Exercise data

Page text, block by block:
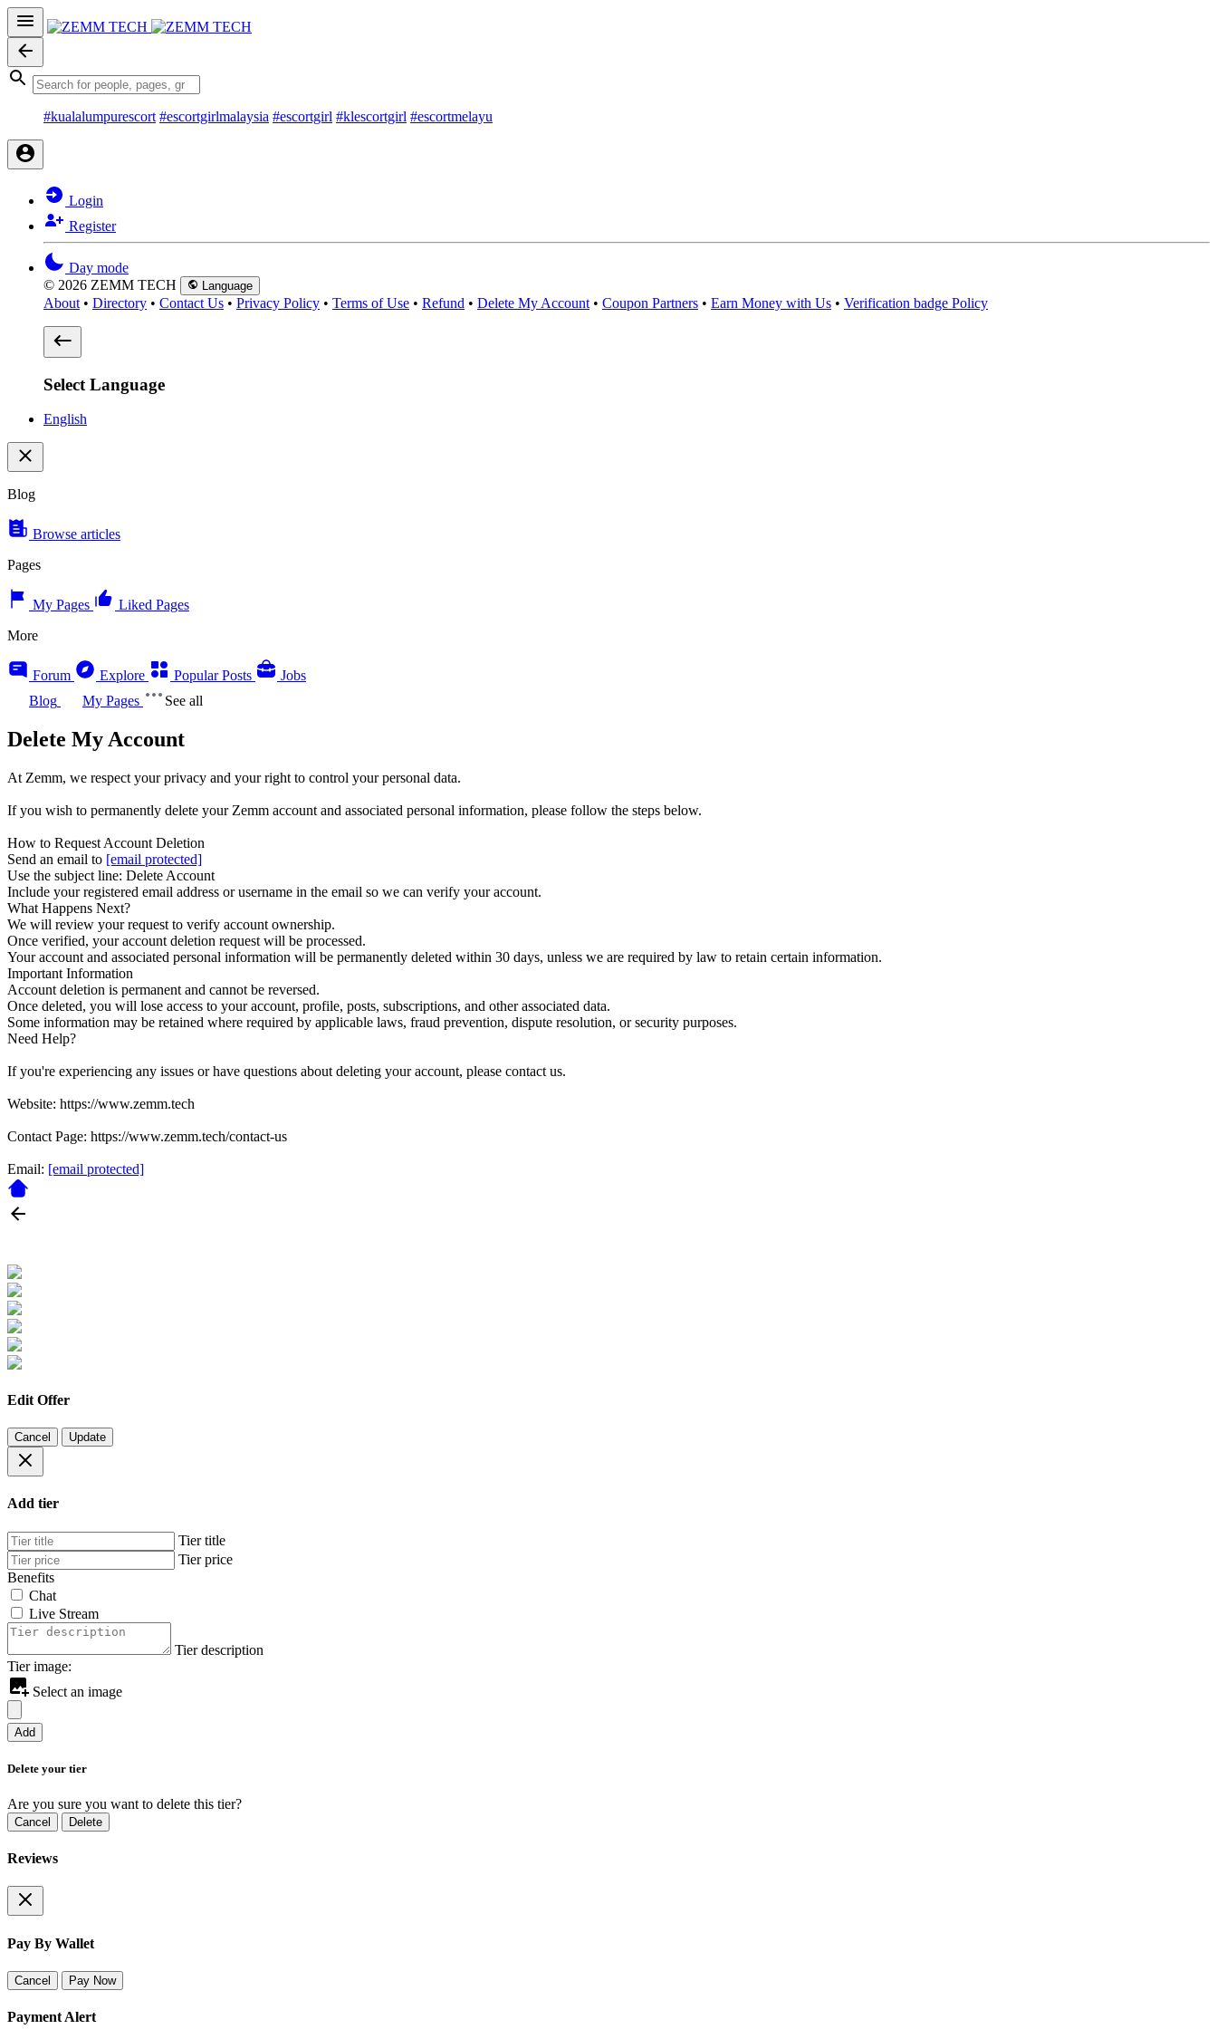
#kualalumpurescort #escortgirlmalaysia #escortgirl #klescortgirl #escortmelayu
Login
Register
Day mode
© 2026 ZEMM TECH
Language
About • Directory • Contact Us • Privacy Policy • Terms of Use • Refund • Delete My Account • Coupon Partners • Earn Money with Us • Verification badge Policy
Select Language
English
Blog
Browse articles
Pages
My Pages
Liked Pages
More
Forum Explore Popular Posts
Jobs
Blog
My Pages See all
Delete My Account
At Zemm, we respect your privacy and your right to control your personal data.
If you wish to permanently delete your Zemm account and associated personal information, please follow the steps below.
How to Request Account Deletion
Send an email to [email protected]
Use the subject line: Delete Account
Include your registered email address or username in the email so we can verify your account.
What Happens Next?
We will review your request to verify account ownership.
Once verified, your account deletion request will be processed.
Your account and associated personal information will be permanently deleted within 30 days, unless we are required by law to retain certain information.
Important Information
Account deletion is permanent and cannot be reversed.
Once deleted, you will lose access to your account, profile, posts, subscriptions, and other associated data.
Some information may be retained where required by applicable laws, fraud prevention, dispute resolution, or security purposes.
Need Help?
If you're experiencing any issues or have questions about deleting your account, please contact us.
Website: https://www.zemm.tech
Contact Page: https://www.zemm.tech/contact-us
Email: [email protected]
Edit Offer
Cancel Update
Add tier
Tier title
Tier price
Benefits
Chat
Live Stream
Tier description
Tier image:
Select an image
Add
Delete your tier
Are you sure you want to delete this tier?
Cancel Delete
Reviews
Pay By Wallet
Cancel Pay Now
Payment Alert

What needs to be done
Find each line in the records that includes the word "Once". Report the total and nothing more.

Result for this exercise
2